INSTRUCTIONS TO FOLLOW
Below are several entries. Transcribe exactly those lines that fall from the one with "simplification rules for" through the one with "technologies. Such details", end lines included.

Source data
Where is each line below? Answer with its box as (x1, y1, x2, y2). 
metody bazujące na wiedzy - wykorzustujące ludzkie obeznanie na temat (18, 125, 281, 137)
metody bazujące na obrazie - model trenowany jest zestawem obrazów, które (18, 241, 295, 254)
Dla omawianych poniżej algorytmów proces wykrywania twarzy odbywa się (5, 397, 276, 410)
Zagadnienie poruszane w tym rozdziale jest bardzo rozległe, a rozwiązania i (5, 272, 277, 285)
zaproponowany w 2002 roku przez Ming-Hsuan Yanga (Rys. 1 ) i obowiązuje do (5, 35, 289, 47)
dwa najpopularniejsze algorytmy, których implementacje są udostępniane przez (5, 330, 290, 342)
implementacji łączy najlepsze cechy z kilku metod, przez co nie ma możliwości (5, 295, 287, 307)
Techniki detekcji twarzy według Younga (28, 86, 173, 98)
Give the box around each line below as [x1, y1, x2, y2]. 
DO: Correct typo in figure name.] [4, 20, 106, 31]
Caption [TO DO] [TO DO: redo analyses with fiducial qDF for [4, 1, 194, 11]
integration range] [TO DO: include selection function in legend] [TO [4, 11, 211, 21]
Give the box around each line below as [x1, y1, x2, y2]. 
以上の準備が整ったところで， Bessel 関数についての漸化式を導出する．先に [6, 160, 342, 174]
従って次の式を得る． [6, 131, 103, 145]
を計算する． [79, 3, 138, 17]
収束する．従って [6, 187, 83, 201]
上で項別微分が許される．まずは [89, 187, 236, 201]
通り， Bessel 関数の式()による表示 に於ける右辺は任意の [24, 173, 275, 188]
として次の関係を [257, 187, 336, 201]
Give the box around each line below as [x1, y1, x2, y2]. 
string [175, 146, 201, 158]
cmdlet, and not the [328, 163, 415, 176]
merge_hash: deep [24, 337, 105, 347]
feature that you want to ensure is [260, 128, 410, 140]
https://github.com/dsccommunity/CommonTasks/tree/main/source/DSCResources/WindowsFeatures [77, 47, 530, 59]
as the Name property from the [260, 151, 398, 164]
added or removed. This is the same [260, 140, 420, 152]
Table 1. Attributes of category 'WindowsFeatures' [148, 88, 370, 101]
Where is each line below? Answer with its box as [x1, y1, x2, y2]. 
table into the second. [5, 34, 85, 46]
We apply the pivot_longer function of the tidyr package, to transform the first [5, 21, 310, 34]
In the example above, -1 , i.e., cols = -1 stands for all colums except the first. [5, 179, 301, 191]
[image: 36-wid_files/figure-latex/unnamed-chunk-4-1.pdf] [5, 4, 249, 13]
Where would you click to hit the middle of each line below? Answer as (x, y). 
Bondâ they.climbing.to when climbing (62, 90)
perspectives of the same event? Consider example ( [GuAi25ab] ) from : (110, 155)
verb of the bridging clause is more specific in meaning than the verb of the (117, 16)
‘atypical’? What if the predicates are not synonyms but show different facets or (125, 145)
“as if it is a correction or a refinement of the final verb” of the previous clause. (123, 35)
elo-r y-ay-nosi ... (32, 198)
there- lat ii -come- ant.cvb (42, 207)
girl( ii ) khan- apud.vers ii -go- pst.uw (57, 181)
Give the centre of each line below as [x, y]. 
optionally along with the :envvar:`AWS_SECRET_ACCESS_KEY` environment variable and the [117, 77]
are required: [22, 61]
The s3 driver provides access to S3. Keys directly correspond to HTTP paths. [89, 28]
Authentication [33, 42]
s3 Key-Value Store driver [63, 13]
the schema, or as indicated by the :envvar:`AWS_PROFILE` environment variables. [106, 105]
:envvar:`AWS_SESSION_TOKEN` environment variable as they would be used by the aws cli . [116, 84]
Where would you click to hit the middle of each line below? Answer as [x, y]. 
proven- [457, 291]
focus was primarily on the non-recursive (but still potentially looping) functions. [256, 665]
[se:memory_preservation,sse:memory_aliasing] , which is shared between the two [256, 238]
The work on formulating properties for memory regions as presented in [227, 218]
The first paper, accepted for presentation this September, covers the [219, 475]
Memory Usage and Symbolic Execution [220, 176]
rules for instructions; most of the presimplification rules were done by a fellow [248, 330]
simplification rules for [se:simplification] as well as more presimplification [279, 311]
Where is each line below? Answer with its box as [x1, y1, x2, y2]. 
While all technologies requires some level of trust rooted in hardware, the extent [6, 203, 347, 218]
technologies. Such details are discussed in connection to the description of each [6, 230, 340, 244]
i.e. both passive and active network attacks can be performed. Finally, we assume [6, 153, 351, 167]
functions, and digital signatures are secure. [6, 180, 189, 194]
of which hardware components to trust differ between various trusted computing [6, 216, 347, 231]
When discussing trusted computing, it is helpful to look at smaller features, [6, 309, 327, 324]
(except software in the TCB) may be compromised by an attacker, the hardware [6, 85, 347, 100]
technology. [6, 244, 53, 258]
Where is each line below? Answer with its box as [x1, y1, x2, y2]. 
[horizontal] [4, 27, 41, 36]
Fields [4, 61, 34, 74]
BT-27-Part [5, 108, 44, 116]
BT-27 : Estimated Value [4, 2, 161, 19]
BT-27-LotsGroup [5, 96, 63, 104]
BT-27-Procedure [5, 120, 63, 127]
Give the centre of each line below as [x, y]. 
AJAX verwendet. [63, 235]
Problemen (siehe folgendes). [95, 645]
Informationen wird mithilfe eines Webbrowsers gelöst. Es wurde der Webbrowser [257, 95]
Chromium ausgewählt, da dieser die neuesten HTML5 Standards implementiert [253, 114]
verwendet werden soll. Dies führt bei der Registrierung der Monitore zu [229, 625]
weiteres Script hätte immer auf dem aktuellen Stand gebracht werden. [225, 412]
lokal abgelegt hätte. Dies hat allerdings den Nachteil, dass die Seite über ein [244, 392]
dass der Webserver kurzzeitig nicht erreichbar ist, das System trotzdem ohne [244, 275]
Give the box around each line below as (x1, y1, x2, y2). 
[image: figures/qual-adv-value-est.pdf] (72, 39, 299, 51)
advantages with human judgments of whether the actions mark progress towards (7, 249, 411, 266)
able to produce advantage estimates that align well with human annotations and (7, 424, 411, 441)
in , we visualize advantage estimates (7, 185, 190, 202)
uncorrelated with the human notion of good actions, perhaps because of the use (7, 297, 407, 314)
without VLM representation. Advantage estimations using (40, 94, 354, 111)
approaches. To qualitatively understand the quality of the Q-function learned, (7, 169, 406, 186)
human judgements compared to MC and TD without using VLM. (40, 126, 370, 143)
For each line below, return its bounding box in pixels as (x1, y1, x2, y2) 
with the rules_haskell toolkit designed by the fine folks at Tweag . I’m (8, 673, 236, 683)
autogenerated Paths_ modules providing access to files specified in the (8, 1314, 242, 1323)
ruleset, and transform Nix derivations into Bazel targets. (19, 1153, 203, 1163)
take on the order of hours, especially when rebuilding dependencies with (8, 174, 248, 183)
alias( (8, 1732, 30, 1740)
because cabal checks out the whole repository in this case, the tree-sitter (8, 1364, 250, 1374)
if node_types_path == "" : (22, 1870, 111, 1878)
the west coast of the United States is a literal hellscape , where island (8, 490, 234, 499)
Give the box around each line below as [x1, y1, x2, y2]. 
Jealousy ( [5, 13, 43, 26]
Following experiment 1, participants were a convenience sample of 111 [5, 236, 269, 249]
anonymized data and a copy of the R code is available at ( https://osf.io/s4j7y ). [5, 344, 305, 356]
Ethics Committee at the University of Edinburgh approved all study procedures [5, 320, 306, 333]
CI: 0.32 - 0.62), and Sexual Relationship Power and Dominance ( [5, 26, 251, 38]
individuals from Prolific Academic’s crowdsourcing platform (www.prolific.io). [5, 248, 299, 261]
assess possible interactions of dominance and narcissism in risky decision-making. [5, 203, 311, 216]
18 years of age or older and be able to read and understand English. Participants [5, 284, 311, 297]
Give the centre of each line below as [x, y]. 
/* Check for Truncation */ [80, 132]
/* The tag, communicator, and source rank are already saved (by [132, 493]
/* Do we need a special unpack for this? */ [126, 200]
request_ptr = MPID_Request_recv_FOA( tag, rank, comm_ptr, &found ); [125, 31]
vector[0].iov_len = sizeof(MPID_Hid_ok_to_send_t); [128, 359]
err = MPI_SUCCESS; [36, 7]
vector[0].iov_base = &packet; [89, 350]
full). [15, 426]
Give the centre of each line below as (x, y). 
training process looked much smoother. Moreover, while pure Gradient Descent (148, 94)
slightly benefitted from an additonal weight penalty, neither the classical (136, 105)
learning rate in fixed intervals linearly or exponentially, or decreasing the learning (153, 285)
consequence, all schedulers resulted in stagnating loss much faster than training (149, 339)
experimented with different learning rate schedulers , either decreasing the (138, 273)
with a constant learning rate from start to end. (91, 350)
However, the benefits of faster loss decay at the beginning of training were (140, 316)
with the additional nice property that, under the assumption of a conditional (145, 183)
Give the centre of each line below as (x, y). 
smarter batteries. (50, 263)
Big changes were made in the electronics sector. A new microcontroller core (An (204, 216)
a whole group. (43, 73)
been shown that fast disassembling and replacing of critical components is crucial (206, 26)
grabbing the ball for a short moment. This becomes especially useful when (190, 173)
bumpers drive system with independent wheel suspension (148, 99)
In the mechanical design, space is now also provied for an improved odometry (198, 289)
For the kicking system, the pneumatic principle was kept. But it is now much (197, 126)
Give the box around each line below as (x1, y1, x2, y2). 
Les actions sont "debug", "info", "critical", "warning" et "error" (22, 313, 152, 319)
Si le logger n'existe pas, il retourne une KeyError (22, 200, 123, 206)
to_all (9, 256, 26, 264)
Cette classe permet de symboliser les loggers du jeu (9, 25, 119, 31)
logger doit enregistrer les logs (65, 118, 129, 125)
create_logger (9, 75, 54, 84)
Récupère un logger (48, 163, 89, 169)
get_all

EXPECTED ANSWER
simplification rules for [se:simplification] as well as more presimplification [279, 311]
Where is each line below? Answer with its box as [x1, y1, x2, y2]. 
While all technologies requires some level of trust rooted in hardware, the extent [6, 203, 347, 218]
technologies. Such details are discussed in connection to the description of each [6, 230, 340, 244]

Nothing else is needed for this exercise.